[Opening Provided material section]
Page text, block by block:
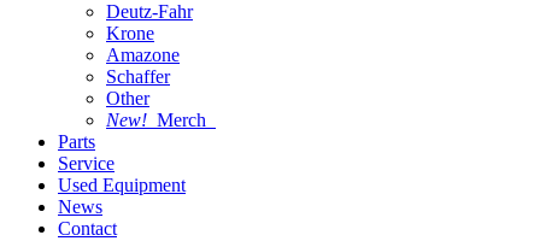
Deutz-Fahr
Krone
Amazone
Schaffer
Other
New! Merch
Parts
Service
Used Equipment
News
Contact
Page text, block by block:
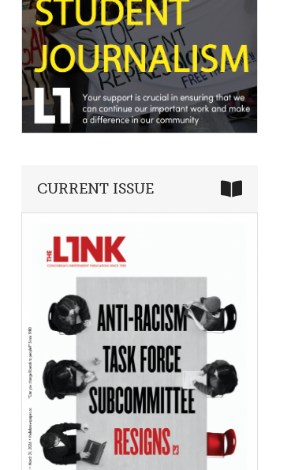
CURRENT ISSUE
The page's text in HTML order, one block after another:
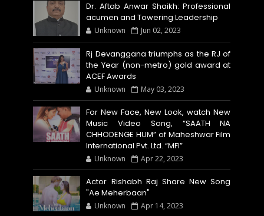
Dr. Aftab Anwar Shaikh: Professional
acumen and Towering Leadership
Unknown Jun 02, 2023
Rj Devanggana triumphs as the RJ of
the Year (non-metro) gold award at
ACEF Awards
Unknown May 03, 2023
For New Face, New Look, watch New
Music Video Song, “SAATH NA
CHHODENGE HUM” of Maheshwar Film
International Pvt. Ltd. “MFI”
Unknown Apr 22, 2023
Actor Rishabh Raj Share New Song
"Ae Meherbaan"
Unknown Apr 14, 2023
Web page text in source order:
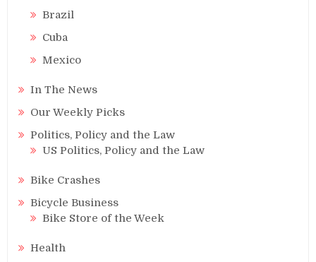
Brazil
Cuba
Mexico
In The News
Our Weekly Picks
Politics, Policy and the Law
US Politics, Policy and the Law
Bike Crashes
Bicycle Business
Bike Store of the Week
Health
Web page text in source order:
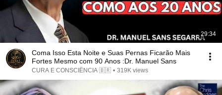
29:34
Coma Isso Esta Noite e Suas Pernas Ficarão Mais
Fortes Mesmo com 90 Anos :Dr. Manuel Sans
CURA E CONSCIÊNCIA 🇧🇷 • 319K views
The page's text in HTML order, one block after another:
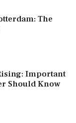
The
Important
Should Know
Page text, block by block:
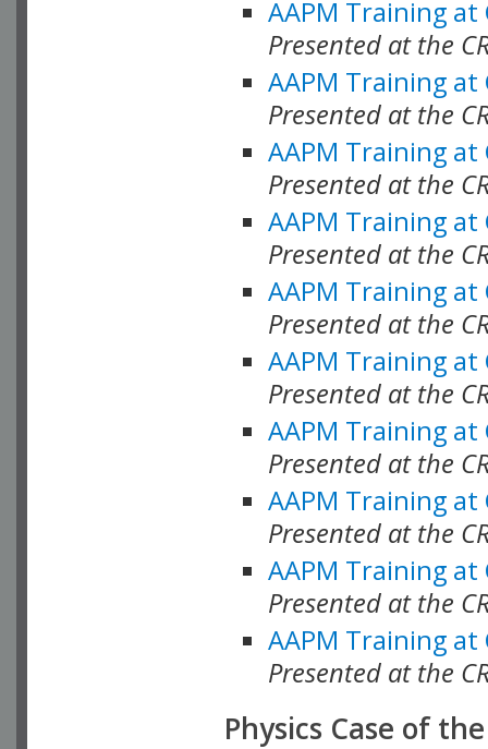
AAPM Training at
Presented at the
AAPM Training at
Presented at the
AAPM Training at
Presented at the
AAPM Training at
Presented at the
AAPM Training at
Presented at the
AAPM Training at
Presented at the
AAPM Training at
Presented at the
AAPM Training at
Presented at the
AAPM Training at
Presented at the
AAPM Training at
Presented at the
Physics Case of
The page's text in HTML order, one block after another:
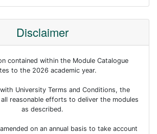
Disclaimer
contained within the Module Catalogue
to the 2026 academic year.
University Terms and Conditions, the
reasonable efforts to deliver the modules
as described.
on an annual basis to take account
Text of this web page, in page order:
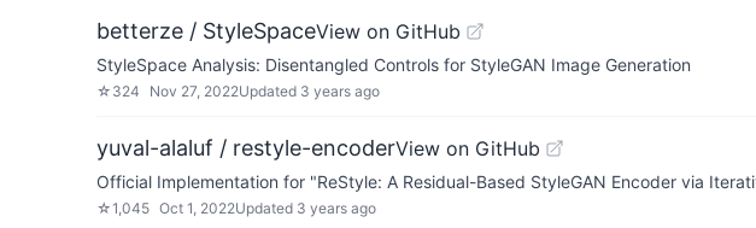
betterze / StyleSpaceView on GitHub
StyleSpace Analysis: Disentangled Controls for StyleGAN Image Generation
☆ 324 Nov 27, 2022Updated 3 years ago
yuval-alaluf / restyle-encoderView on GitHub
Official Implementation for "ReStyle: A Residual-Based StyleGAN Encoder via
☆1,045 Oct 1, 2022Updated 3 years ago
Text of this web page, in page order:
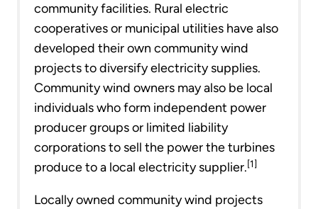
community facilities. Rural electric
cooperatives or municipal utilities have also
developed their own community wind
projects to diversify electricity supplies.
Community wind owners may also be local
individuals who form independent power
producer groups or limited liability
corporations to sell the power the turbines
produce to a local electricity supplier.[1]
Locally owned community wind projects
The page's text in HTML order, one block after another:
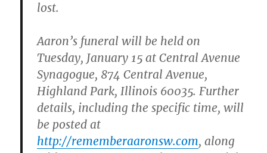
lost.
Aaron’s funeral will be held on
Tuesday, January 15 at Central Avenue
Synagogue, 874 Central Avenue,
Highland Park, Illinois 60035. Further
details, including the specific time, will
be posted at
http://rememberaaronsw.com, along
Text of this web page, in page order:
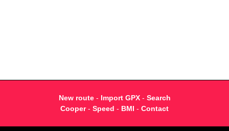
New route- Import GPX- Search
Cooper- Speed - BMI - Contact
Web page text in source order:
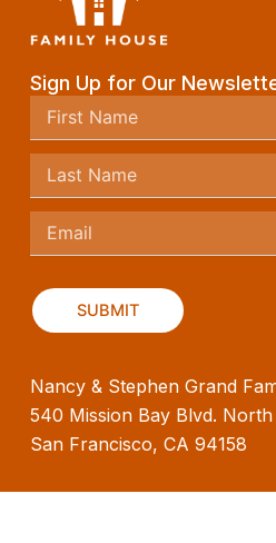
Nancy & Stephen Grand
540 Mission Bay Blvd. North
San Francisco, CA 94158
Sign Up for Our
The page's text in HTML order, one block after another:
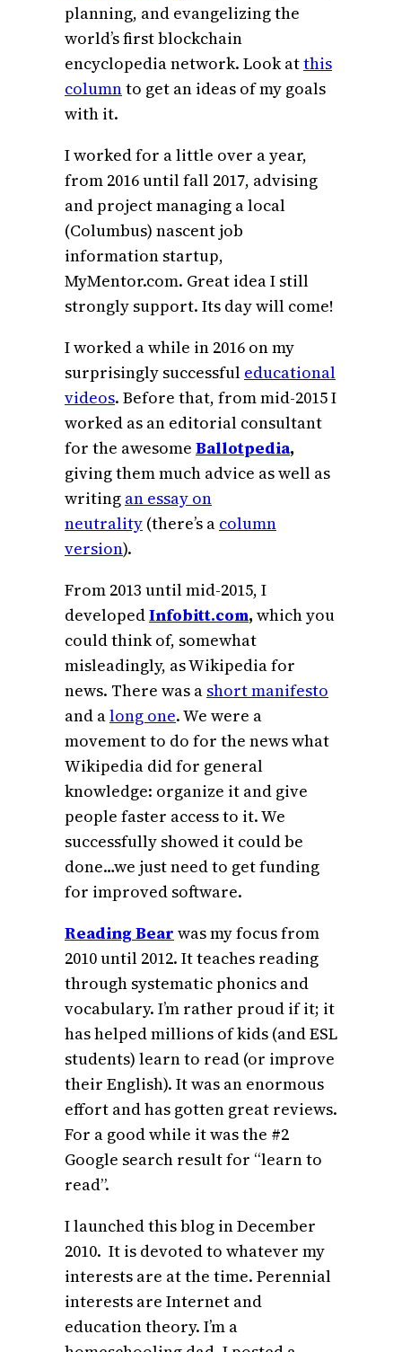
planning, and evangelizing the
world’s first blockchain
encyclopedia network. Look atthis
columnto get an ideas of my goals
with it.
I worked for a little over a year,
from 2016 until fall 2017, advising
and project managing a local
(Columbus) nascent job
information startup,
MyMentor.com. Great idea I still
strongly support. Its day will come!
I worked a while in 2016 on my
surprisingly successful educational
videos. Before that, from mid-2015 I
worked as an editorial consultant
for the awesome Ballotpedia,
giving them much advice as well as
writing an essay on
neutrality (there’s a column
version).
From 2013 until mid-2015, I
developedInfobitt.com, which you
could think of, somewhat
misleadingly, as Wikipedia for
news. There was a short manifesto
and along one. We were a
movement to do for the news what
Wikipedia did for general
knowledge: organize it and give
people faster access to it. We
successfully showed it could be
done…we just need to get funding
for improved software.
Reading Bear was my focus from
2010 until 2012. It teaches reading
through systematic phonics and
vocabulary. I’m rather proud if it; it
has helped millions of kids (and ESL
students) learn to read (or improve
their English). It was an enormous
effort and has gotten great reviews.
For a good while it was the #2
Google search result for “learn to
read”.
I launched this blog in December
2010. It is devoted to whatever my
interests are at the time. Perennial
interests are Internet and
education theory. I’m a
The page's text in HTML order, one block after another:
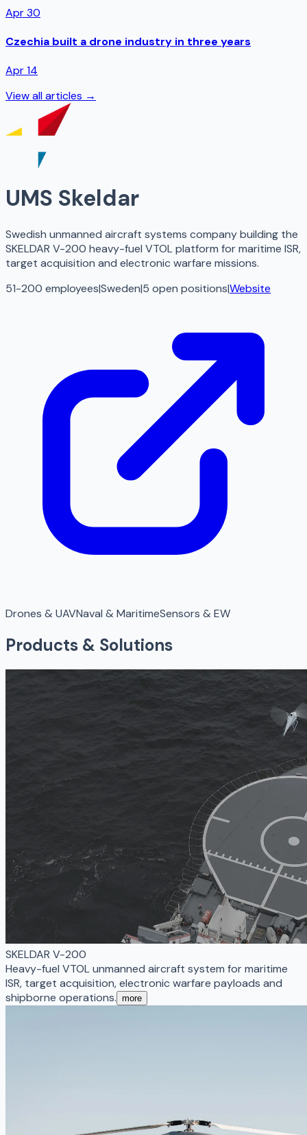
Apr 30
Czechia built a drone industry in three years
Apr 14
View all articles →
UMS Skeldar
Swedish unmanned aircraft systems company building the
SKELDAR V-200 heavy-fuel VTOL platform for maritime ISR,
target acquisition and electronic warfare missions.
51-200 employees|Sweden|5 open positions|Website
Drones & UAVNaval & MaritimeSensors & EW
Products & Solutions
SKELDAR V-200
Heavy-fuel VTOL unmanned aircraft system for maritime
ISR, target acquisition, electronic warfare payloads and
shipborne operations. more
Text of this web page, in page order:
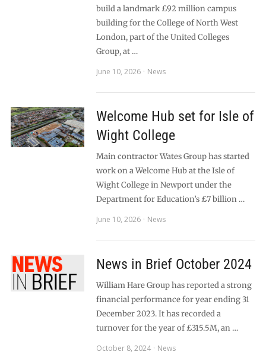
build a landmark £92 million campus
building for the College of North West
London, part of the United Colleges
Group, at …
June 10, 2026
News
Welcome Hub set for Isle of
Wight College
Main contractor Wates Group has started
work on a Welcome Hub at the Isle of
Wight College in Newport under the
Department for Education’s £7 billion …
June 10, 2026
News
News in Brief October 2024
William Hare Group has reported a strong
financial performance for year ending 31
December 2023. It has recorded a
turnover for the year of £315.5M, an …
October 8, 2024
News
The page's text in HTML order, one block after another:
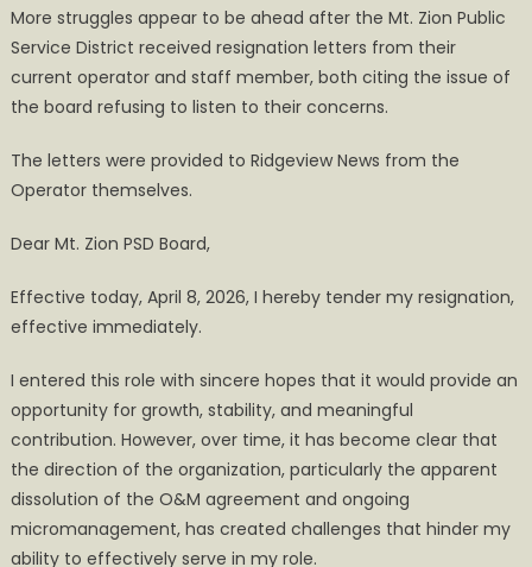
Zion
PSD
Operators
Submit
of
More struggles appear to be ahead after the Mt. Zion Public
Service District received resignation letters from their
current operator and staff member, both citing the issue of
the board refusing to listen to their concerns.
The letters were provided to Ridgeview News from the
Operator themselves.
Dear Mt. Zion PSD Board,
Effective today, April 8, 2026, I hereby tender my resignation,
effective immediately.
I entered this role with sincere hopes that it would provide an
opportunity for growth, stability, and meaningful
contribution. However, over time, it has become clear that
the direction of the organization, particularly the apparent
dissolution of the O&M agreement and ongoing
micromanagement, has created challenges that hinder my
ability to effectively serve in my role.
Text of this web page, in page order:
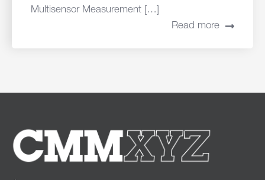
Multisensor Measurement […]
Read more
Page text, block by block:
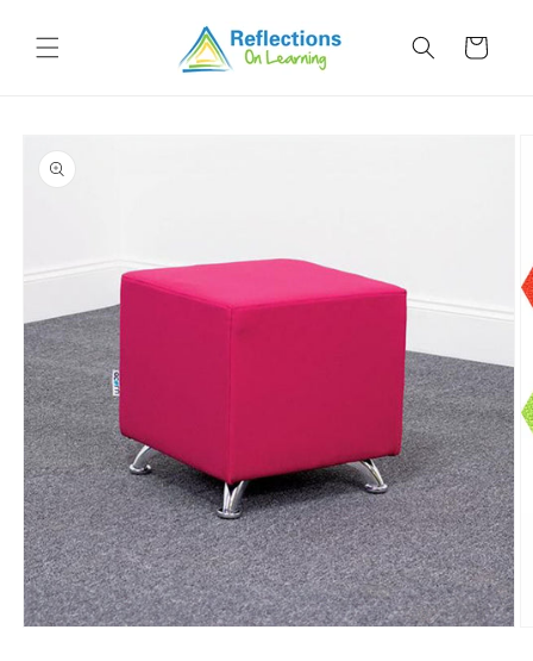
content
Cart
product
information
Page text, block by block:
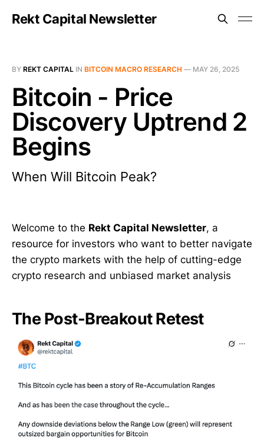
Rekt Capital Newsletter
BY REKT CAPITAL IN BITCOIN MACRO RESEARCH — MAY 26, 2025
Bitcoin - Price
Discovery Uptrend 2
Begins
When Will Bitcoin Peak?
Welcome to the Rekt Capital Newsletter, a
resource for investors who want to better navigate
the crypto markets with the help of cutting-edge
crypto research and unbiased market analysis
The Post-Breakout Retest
[Closing Provided material section]
Tally up how many lines in the records contain the string "October". Answer with that figure only.

2